Да, именно сейчас, — в силу великих слов «смертию смерть поправ».

Тут надо оговориться, что путаница мыслей не мешала мне. Я оделся и умылся, позвонил на вокзал и узнал, что поезда на Т. есть в 0.15 и в четыре часа ночи. Постановил для себя непременно уехать в 0.15 — тогда исключены всякие случайности, а что они грозят мне, я уже сознавал. Не достану в Т. такси, доберусь хоть пешком до этого самого Нового кладбища. А уехать в 0.15 вполне возможно — до вокзала рукой подать.

По улице во всю недобрую силу гулял осенний ветер, разметывая опавшие листья, а в голове продолжалось то же путаное коловращение мыслей, по сути пустяковых даже.

Например, я спросил себя: «Ну, а если бы умер ты, нашелся бы хоть один, готовый пожертвовать ради тебя сторублевками? Для чего — чтобы не потерять партнера в преферанс? Один, X, — скажет себе, что все это сон, плод возбужденной фантазии, хотя и поймет в глубине души — нет, не сон; как понял, допустим, я. Другой, Y, которому врач недавно раздраженно заметил: «столько жиру, что невозможно прослушать сердце», — повернется на другой бок и с новыми силами захрапит, успев только успокоить себя: «Не я же умер, а до Алешки Теплова какое мне дело». Ну a Z? Черт с ним, с «зетом», да и есть ли он?!
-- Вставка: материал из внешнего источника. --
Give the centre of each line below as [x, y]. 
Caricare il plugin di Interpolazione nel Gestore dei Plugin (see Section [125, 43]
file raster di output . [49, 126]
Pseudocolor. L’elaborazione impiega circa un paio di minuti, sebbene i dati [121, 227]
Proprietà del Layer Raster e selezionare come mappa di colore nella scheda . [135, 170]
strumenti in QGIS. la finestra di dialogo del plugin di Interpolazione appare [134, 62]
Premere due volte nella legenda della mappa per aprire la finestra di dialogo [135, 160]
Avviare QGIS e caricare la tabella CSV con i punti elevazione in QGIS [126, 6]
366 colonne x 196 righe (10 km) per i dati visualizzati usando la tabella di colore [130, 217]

И я подумал — это уж из области более важного, — что в каком-то научно-популярном издании была статейка о «расширяющейся вселенной». Сущности ее я не понял, но показалось, что вот, когда протечет еще одна Вечность, звезды и планеты разбредутся так далеко, что они даже не будут видеть друг друга, если бы и было у них одухотворенное свойство «видеть». Над каждой звездой прострется ночное небо, «пустота» (все время мелькало в мыслях это обреченное бутовское слово).

И мы, люди, как бы предугадываем судьбу звезд; и нас разметывают, как ветер листья, — другие ветры: войны, революции, лагеря — всё, чему мы были даже не свидетелями, а причастниками.
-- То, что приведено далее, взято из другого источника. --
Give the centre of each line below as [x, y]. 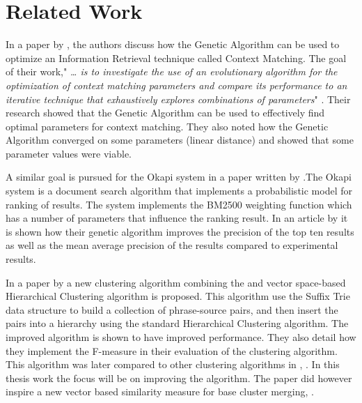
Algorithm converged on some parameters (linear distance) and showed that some [180, 140]
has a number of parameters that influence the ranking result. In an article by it [177, 218]
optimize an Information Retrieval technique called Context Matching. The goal [176, 58]
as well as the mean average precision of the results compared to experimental [172, 245]
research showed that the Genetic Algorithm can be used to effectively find [165, 113]
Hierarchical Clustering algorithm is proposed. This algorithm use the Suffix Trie [178, 296]
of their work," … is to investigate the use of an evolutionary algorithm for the [172, 71]
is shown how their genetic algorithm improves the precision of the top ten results [180, 231]
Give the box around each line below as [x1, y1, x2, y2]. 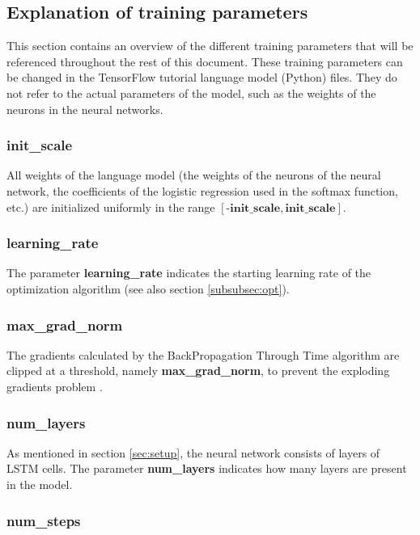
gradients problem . [6, 377, 103, 394]
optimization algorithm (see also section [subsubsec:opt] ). [6, 280, 290, 297]
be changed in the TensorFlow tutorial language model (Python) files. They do [6, 69, 397, 86]
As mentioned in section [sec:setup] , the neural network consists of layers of [6, 444, 380, 461]
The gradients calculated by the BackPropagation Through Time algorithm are [6, 346, 400, 363]
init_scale [6, 135, 73, 155]
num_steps [6, 510, 81, 530]
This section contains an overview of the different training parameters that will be [6, 37, 414, 54]
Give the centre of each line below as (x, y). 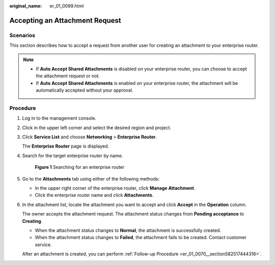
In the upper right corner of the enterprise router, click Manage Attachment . (115, 188)
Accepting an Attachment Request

Пустота, разъединенность, ненужность друг другу.

И если бы не связи матери с ребенком, любимого с любимой, тогда процесс окончательного разъединения быстро — не успеешь оглянуться — завершился бы; а так — что-то все же нет-нет да и встанет на пути ветров моего печального времени.

И опять же, пока опутывали меня эти отвлеченные соображения, я продолжал делать все, что требовалось. В ноль часов — был на вокзале. В 0.10 — купил билет, как сказала кассирша — последний, и выбежал на платформу. Поезд одноглазым циклопом приближался, и вот — остановился. Я бросился к хвостовому тринадцатому вагону, когда путь преградил некто в дубленке, шляпе пирожком и с рыжими кошачьими усами.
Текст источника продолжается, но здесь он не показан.